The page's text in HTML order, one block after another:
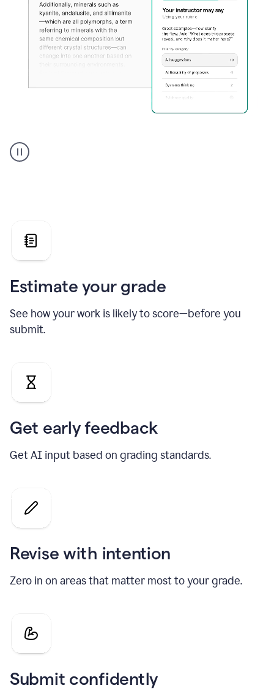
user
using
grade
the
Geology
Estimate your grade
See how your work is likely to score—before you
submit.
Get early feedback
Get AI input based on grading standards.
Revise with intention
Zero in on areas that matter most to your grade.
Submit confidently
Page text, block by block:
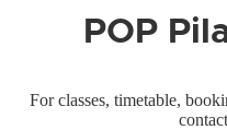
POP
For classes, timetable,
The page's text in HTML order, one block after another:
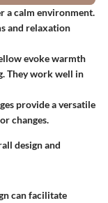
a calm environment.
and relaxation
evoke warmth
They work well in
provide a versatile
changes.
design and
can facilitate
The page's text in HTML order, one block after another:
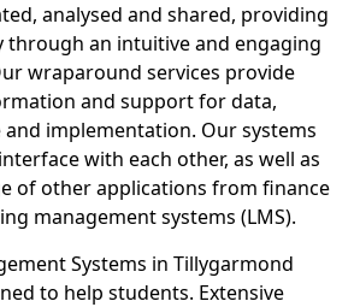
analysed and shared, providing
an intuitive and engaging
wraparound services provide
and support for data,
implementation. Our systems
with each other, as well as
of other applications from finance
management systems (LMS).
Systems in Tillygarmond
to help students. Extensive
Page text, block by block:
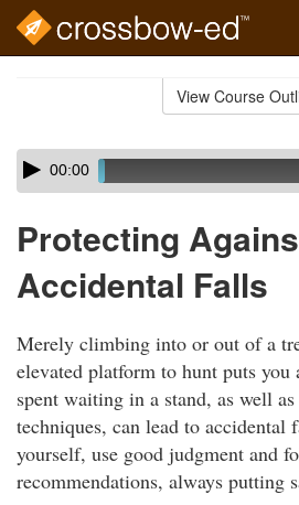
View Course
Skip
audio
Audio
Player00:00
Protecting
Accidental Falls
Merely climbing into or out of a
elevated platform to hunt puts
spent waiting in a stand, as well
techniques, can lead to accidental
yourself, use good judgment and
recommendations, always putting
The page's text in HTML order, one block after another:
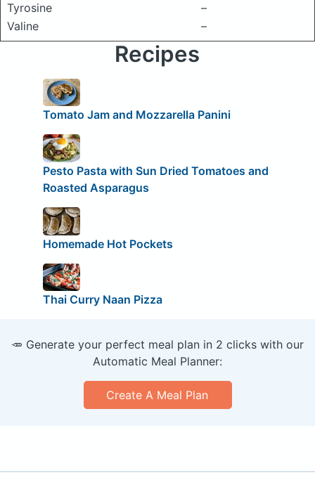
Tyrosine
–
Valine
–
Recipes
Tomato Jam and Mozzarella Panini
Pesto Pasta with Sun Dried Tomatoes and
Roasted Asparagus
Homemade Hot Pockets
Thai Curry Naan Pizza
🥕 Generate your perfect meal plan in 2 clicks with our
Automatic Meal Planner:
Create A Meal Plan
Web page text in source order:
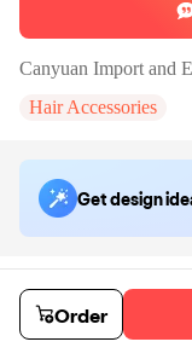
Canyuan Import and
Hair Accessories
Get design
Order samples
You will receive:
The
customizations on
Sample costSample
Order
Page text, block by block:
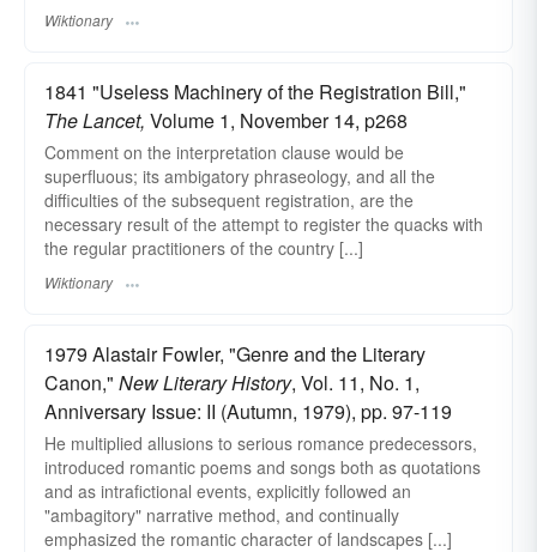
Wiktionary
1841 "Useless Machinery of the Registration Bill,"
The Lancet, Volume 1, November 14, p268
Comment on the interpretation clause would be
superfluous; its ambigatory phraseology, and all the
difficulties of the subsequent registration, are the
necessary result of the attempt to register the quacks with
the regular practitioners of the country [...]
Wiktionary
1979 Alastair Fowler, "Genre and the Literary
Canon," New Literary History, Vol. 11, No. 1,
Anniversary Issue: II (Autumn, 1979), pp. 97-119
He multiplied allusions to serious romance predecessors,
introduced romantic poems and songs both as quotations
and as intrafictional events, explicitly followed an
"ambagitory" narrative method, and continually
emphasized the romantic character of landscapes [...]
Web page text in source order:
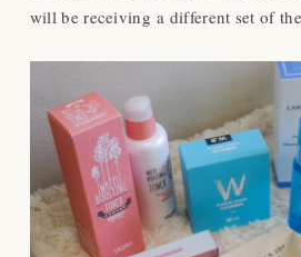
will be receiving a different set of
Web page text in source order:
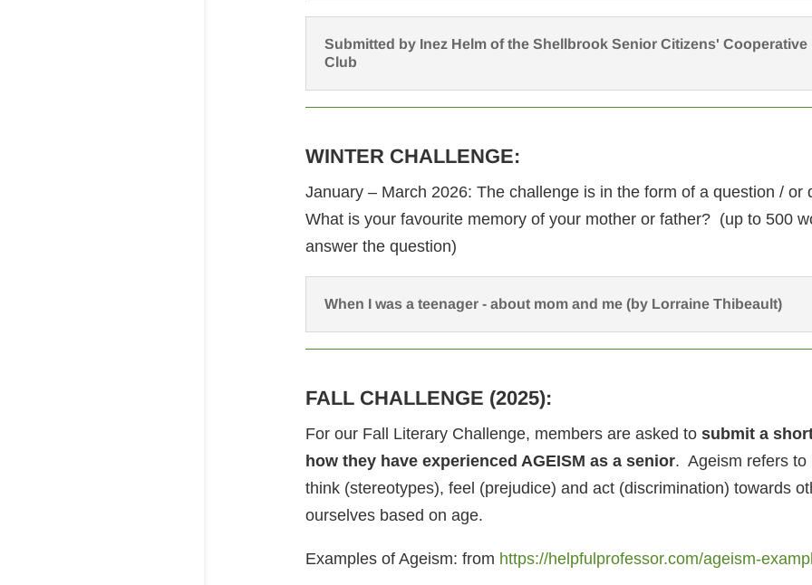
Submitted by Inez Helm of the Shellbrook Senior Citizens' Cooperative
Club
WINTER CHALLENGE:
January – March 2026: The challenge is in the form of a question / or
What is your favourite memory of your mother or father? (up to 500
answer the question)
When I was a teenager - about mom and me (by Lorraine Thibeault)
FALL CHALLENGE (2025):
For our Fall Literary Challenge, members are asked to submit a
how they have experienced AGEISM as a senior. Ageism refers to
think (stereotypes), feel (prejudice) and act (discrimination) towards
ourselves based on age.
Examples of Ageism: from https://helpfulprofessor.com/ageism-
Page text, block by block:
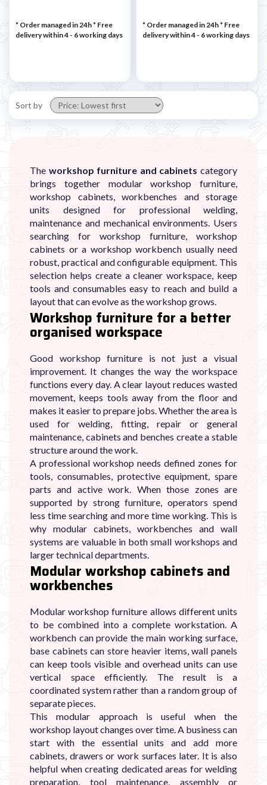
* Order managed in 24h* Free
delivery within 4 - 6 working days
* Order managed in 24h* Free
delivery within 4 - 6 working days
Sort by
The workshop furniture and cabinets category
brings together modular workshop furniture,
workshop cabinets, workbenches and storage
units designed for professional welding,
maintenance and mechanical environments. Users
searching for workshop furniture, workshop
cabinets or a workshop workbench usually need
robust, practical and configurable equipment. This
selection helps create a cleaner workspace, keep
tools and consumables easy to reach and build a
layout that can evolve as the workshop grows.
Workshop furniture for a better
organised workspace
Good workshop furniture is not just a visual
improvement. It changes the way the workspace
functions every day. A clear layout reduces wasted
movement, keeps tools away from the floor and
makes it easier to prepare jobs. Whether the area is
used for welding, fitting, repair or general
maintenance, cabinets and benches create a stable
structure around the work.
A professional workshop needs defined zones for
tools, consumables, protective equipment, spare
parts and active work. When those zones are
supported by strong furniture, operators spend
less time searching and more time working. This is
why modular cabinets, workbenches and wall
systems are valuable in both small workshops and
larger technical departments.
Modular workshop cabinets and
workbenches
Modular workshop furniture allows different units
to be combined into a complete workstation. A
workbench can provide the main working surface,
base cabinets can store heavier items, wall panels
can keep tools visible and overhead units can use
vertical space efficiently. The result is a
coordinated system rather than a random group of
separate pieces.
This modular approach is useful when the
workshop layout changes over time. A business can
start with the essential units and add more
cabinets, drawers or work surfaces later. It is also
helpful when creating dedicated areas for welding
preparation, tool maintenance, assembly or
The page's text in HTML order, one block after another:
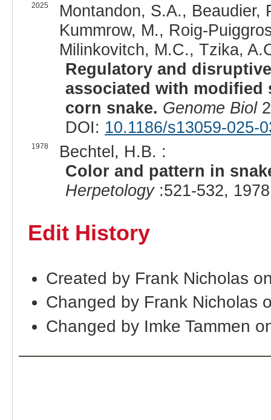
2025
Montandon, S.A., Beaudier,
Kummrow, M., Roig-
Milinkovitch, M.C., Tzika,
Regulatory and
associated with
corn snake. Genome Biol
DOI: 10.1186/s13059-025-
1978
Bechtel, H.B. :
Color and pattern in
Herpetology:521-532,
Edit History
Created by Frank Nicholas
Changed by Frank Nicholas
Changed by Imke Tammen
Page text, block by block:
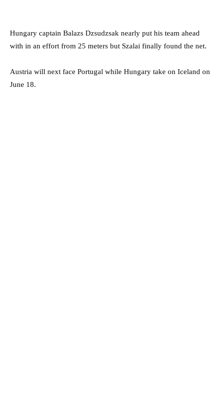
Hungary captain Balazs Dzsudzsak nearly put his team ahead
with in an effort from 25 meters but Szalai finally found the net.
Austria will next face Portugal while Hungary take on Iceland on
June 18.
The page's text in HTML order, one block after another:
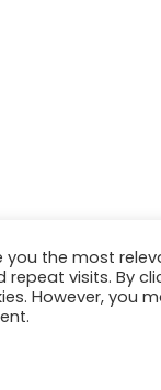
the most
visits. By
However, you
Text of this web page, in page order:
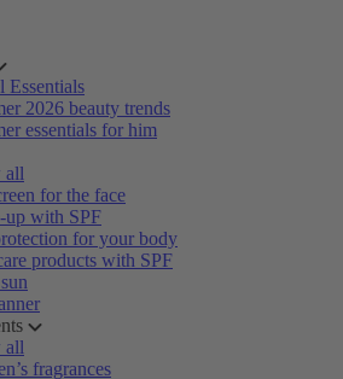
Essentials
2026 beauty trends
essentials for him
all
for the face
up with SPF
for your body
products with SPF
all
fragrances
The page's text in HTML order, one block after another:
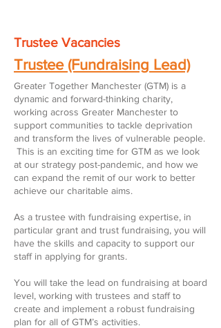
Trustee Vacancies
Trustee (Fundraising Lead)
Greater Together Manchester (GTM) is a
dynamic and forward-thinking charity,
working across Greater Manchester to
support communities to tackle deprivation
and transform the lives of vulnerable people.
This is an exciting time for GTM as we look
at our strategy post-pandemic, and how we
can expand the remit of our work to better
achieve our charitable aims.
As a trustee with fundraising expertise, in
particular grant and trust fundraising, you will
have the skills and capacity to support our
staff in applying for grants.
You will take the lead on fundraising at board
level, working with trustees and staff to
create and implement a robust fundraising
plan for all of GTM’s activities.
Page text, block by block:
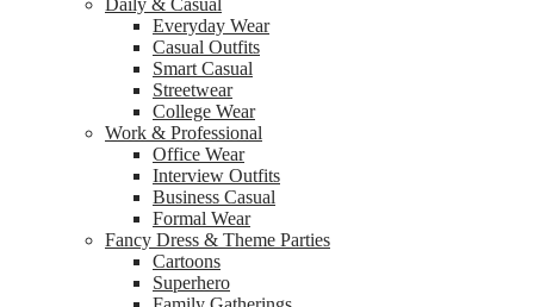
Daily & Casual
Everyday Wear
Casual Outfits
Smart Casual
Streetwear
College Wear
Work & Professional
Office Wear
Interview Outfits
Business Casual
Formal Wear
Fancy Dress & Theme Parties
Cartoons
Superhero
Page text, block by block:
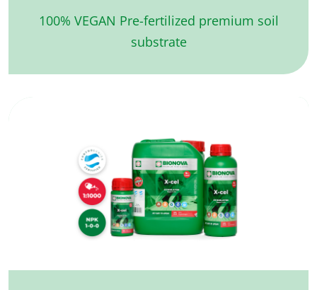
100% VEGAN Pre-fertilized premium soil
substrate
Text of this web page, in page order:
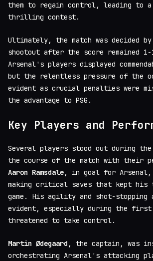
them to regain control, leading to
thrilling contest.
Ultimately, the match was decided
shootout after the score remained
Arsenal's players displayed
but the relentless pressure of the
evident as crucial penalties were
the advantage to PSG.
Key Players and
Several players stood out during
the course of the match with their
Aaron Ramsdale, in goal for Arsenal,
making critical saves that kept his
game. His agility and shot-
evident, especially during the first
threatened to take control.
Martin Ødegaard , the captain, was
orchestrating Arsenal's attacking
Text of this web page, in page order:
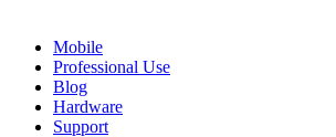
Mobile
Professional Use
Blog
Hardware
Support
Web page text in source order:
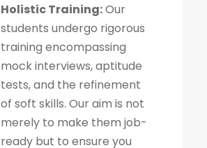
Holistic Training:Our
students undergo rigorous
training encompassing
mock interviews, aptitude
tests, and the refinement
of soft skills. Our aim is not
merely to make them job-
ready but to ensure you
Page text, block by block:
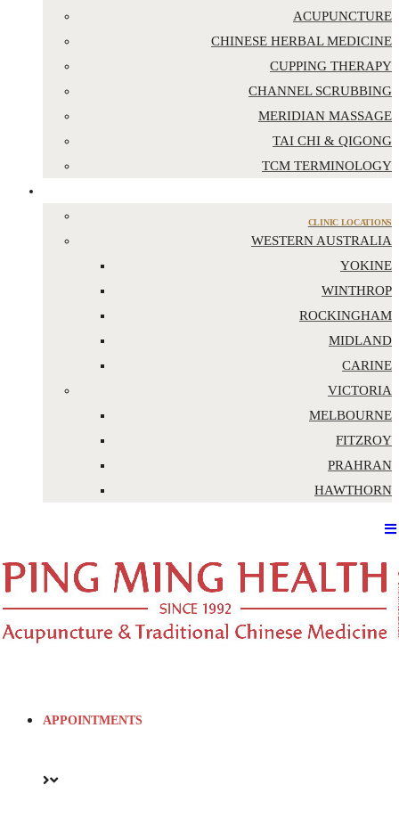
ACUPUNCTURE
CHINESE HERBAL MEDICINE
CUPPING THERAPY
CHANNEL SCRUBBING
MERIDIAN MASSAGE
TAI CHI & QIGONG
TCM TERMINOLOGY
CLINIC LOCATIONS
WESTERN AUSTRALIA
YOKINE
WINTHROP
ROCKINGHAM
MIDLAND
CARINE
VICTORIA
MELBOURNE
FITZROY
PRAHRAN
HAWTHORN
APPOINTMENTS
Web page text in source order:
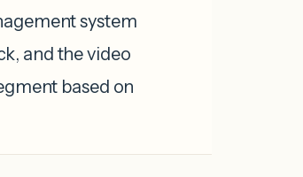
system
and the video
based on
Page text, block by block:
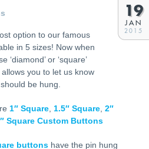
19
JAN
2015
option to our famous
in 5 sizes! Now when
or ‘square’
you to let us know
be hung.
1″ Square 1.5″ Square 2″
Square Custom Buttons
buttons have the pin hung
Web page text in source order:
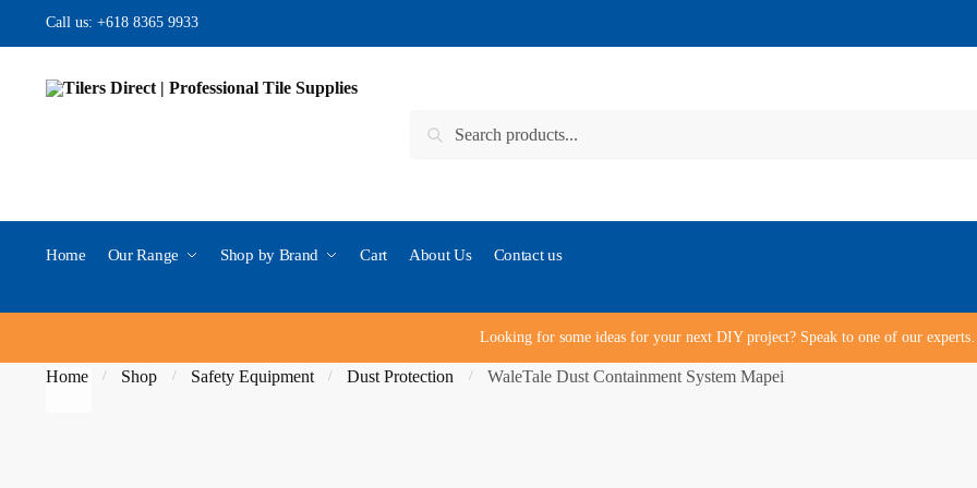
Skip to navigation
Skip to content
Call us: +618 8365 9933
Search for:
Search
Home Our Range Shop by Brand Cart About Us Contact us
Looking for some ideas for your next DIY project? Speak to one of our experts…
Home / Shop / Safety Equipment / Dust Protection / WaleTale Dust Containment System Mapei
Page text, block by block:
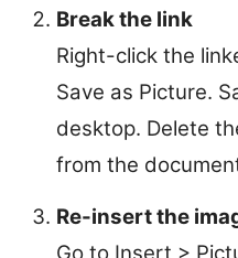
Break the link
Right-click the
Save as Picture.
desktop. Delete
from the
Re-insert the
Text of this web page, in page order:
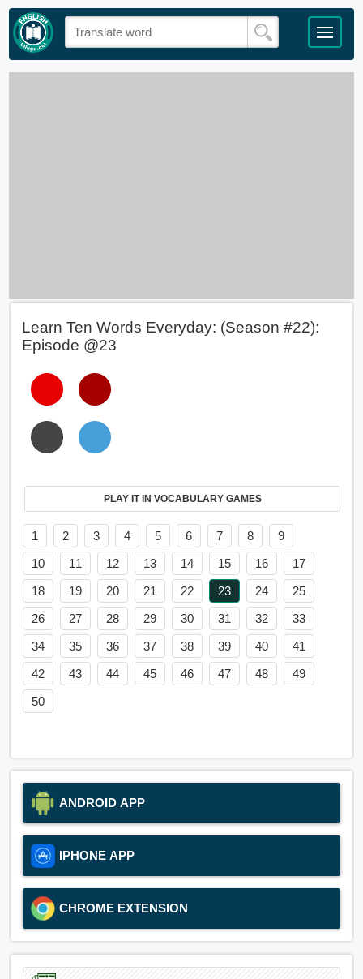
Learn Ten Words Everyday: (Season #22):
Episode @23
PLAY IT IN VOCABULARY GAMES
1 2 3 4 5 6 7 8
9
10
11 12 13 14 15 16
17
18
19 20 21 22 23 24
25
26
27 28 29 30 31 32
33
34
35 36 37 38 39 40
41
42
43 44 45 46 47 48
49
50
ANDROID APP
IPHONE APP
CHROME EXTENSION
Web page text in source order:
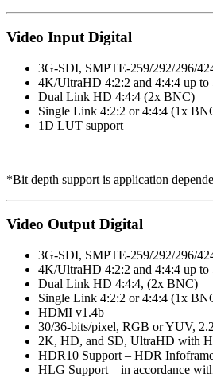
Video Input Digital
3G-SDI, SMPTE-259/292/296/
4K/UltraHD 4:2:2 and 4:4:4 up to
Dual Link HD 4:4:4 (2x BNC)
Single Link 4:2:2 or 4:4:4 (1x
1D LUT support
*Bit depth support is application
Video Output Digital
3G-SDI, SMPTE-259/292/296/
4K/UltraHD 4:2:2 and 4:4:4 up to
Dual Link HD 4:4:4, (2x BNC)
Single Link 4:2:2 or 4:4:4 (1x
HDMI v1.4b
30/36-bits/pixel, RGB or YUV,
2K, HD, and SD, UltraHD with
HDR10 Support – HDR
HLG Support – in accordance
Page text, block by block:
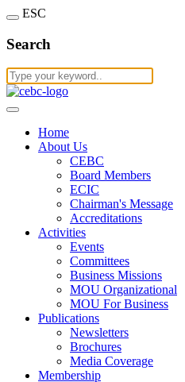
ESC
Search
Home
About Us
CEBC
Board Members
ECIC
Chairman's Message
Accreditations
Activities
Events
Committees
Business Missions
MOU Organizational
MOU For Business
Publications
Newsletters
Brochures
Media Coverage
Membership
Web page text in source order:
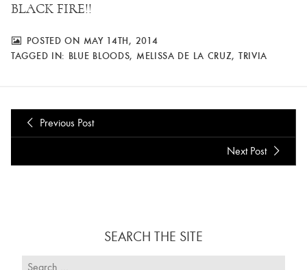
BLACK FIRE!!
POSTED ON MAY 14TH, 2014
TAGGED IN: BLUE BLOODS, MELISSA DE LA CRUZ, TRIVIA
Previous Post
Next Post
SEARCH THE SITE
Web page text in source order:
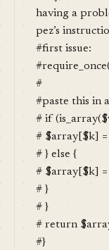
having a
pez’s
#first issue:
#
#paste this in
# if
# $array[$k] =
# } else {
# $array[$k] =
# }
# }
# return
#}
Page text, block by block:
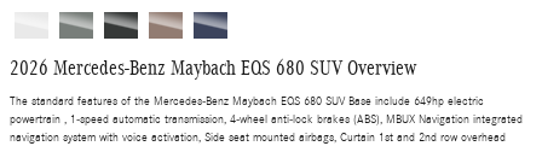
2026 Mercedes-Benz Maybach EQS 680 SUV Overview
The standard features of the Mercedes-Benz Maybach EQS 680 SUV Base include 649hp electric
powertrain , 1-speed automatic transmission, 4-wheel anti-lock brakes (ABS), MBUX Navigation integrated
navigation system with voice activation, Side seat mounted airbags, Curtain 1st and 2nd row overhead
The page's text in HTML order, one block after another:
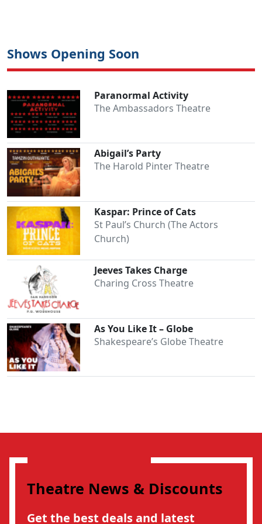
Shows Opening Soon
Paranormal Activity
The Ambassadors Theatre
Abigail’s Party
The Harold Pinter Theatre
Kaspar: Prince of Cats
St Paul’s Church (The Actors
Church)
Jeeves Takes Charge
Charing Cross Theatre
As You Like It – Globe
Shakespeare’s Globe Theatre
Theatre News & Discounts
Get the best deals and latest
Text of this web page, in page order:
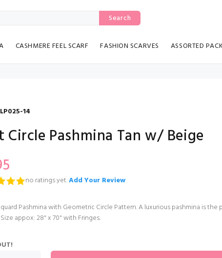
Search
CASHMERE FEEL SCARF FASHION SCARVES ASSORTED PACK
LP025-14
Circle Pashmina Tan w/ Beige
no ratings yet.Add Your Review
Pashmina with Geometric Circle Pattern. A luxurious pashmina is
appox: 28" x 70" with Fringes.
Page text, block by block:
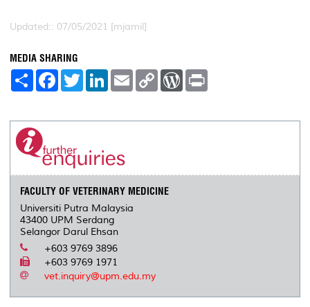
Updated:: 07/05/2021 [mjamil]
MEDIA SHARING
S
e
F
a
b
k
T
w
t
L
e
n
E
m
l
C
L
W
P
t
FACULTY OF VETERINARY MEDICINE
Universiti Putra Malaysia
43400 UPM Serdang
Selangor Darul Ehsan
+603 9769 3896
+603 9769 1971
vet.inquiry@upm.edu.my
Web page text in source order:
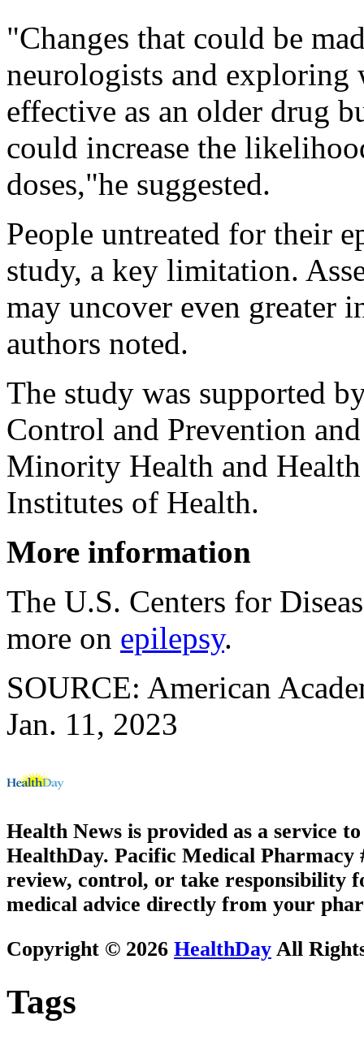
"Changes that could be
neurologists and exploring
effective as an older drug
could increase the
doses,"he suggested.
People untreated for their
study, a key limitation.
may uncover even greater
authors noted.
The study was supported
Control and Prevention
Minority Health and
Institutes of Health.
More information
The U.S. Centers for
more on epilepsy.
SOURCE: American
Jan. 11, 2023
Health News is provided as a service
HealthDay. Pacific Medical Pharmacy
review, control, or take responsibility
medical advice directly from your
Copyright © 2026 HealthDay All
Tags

REQUIRED ACTION »
Return every line from the material that contains the word "Skip".

EXERCISE SOLUTION »
Skip
Skip to navigation
Skip to content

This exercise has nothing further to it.